I was surprised I had not thought of this before. Bellairs had been behind the scenes; he had known Dickson; he knew the flight of the crew; it was hardly possible but what he should suspect; it was certain if he suspected, that he would seek to trade on the suspicion. And sure enough, I was not yet dressed the next morning ere the lawyer was knocking at my door. I let him in, for I was curious; and he, after some ambiguous prolegomena, roundly proposed I should go shares with him.
“Shares in what?” I inquired.
“If you will allow me to clothe my idea in a somewhat vulgar form,” said he, “I might ask you, did you go to Midway for your health?”

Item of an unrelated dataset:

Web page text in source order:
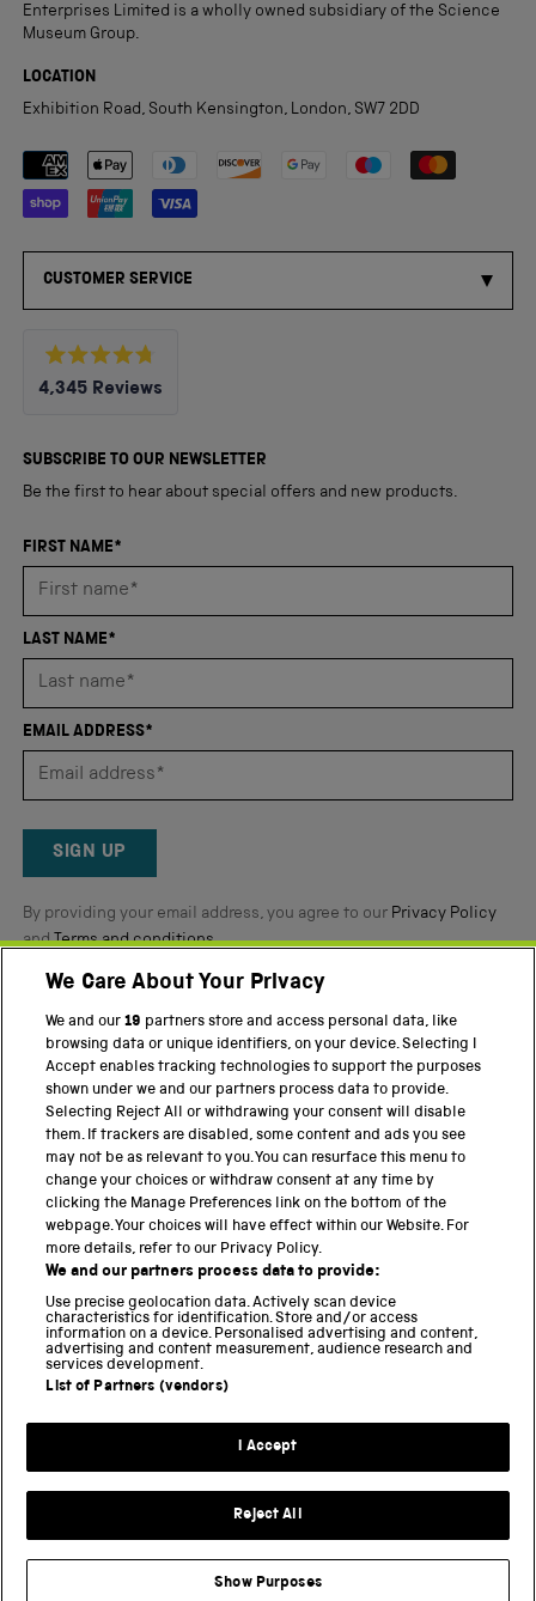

“I don’t know that I did,” I replied.
“Similarly, Mr. Dodd, you may be sure I would never have taken the present step without influential grounds,” pursued the lawyer. “Intrusion is foreign to my character. But you and I, sir, are engaged on the same ends. If we can continue to work the thing in company, I place at your disposal my knowledge of the law and a considerable practice in delicate negotiations similar to this. Should you refuse to consent, you might find in me a formidable and” — he hesitated— “and to my own regret, perhaps a dangerous competitor.”
“Did you get this by heart?” I asked, genially.

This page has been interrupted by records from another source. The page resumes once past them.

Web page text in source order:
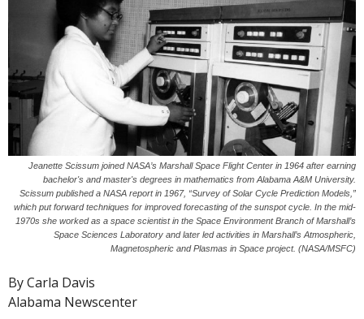
Jeanette Scissum joined NASA’s Marshall Space Flight Center in 1964 after earning
bachelor's and master's degrees in mathematics from Alabama A&M University.
Scissum published a NASA report in 1967, “Survey of Solar Cycle Prediction Models,”
which put forward techniques for improved forecasting of the sunspot cycle. In the mid-
1970s she worked as a space scientist in the Space Environment Branch of Marshall’s
Space Sciences Laboratory and later led activities in Marshall’s Atmospheric,
Magnetospheric and Plasmas in Space project. (NASA/MSFC)
By Carla Davis
Alabama Newscenter

“I advise YOU to!” he said, with a sudden sparkle of temper and menace, instantly gone, instantly succeeded by fresh cringing. “I assure you, sir, I arrive in the character of a friend; and I believe you underestimate my information. If I may instance an example, I am acquainted to the last dime with what you made (or rather lost), and I know you have since cashed a considerable draft on London.”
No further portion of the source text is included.